Quote the records below in full, exactly as given, with the images taken out.

__ENTRIES PROVIDED__.
--- --- ---

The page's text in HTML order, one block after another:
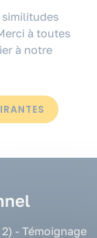
similitudes
à toutes
à notre
- Témoignage
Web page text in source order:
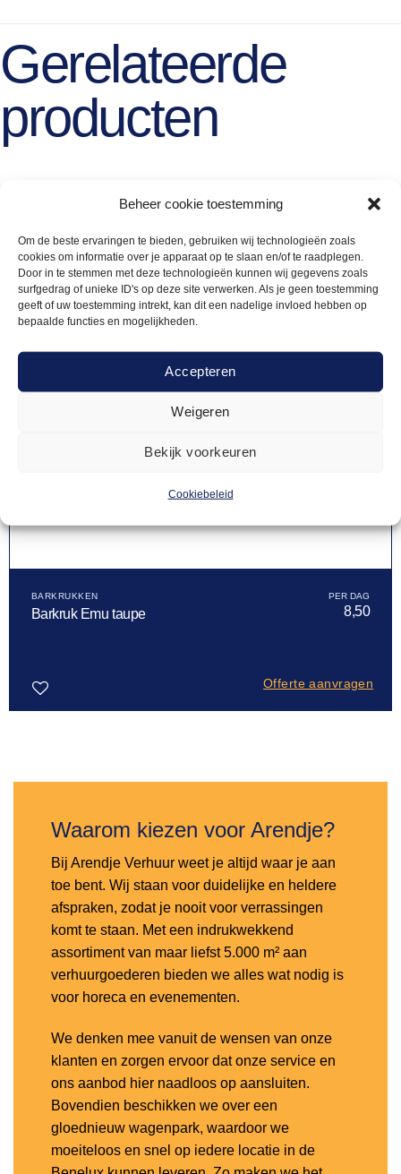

--- --- ---

__SOLUTION TO THIS PROBLEM__.
The page's text in HTML order, one block after another:
similitudes
à toutes
à notre
- Témoignage
Web page text in source order:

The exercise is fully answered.